Siavash Hakim and Farshad Xajehnassiri (tarxun), both based in Iran, chose for the title of their 2021 album a Welsh word meaning a deep longing for something that perhaps never was. It’s an apt reflection of their enigmatic music; on Hiraeth, Hakim’s trumpet and keys frequently drift into dusty twilight, while tarxun’s guitar and bass veer towards something approaching early ’90s post-rock. The result is a kind of haunting dark jazz, music that’s suffused with an alluring sense of mystery.

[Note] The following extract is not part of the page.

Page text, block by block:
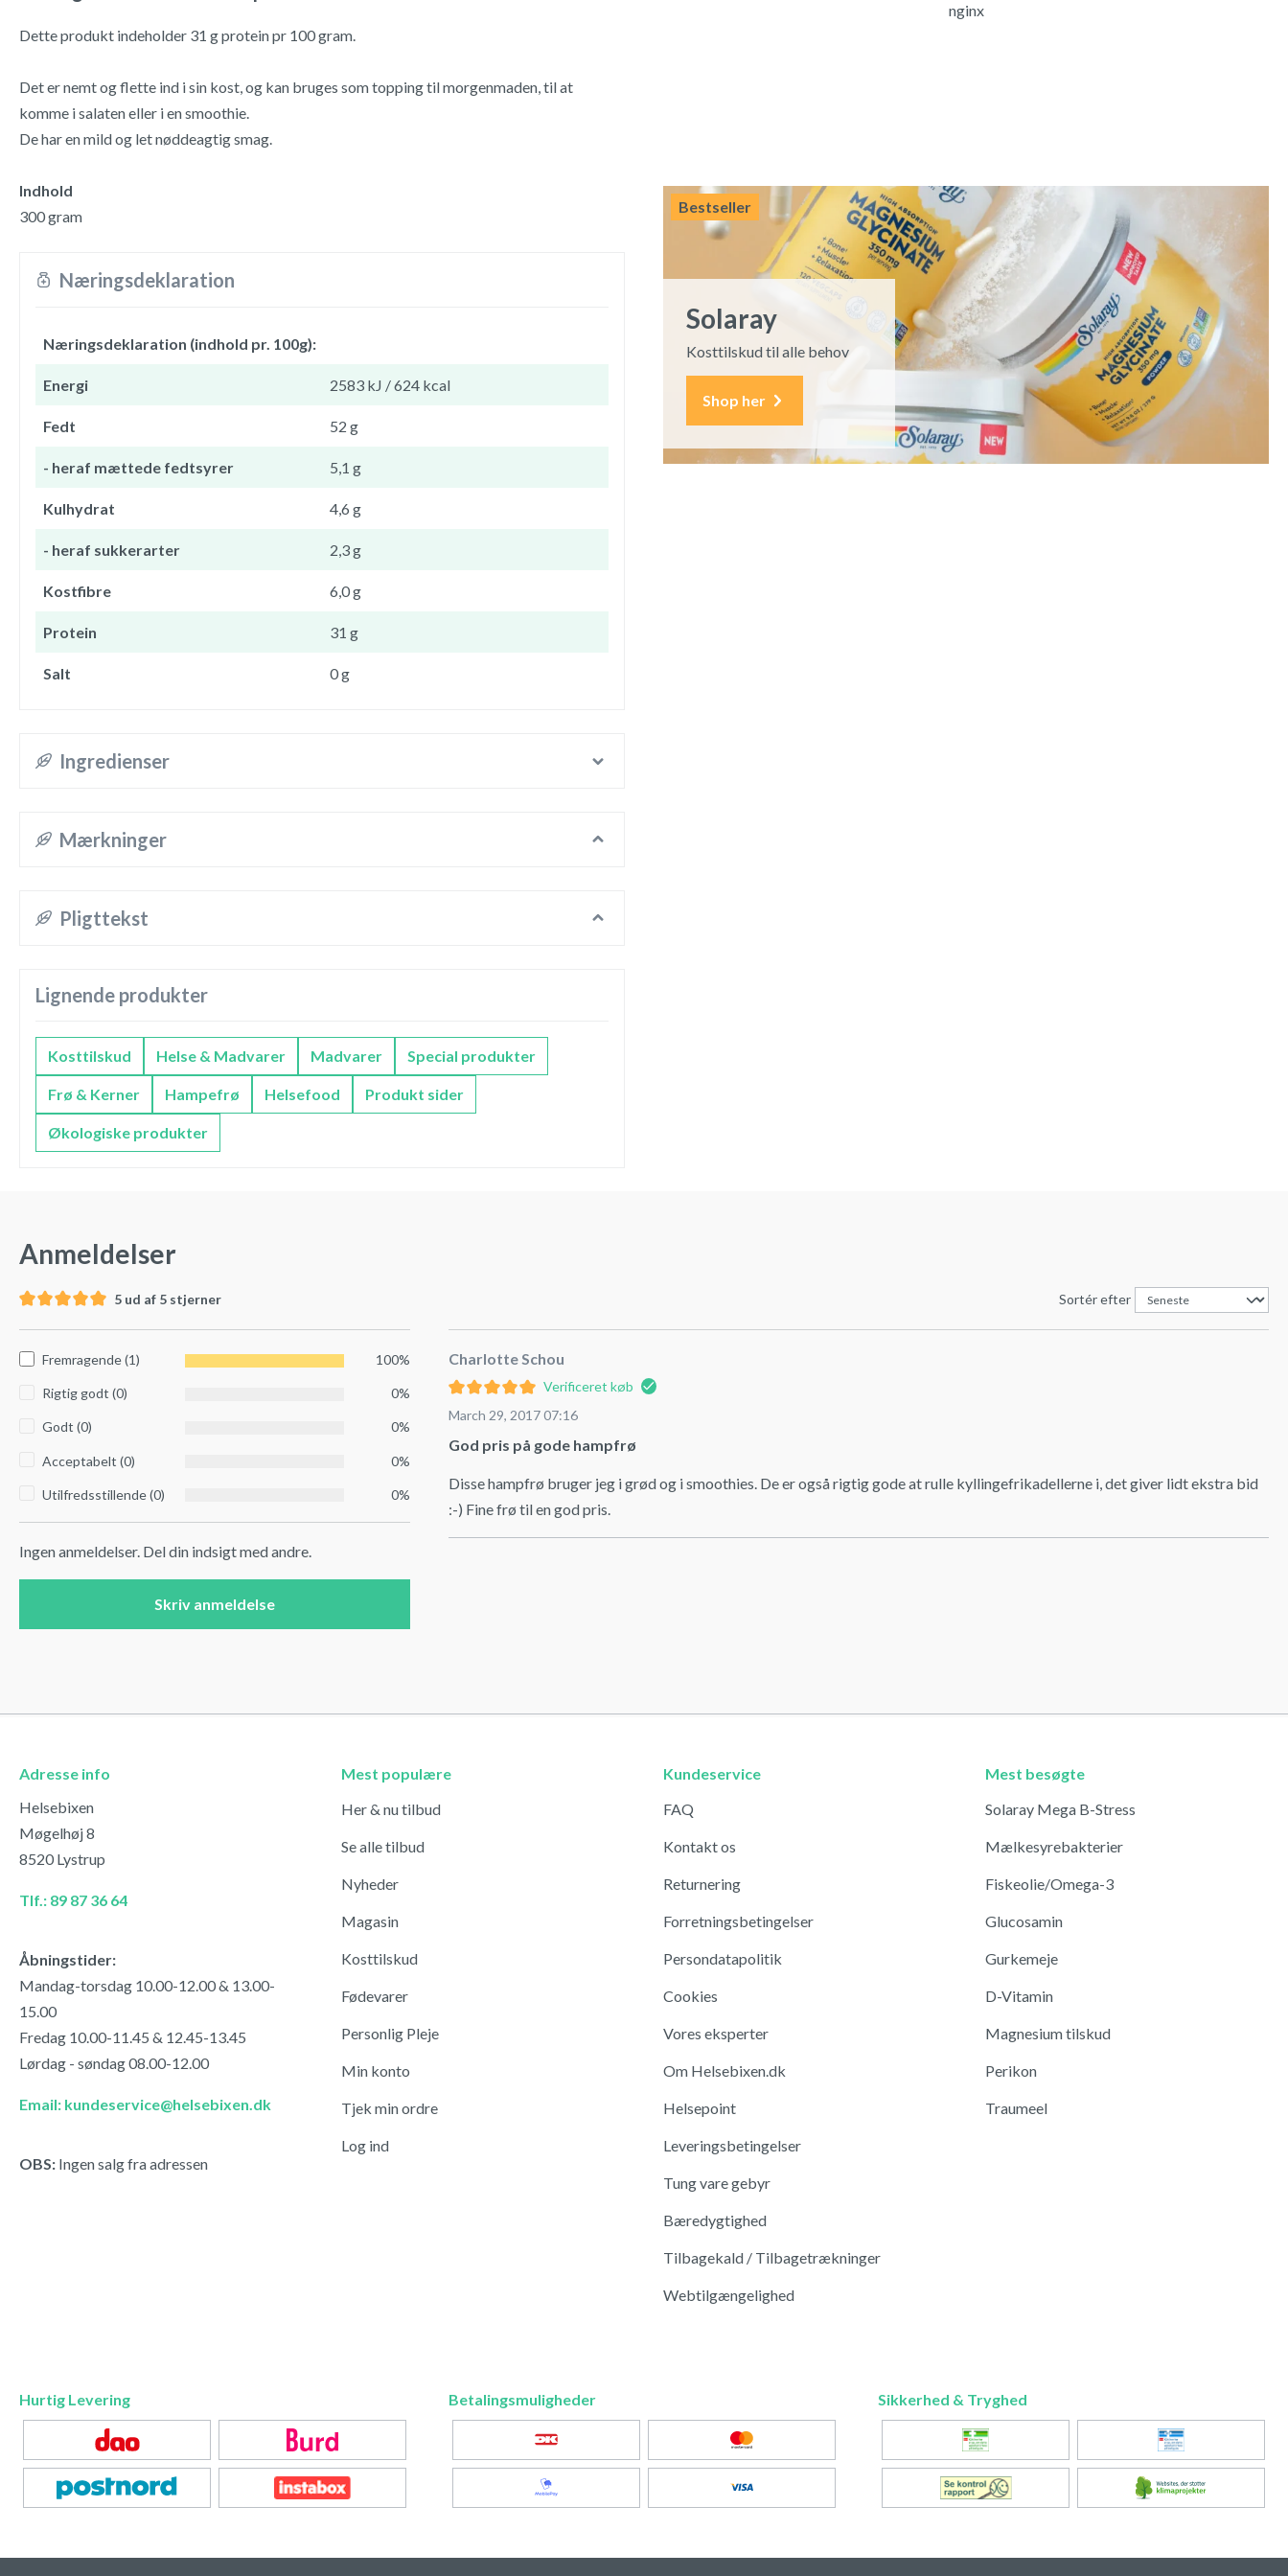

Though he’s little known outside the country, the late Morteza Mahjubi is an important figure in Iran. “I love his music,” says Ebtekar. “He’s very well-known among Iranians. Even if people don’t know his name, they’ve heard his beautiful music.” This, the first of two compilations from the UK label Death Is Not The End, captures Mahjubi’s improvisations for national radio, which were broadcast on the Golha programs between 1956 and 1965. Although occasionally featuring vocalists and other instrumentation, the tracks here mostly consist of Mahjubi on solo piano, playing gorgeous, ornate pieces that showcase the unique tonality that Mahjubi summoned from the instrument.